What you have to do
What you return should be the full listing, word for word, without a single image.

Data provided
☆ ☆ ☆

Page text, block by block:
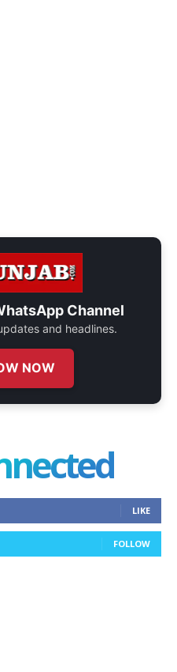
Channel
and headlines.
NOW
LIKE
FOLLOW
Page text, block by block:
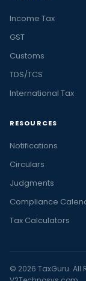
Income Tax
GST
Customs
TDS/TCS
International Tax
RESOURCES
Notifications
Circulars
Judgments
Compliance
Tax Calculators
© 2026 TaxGuru. All
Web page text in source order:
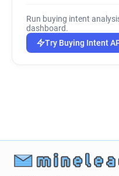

☆ ☆ ☆

Result for this task
Page text, block by block:
Channel
and headlines.
NOW
LIKE
FOLLOW
Page text, block by block:
Income Tax
GST
Customs
TDS/TCS
International Tax
RESOURCES
Notifications
Circulars
Judgments
Compliance
Tax Calculators
© 2026 TaxGuru. All
Web page text in source order:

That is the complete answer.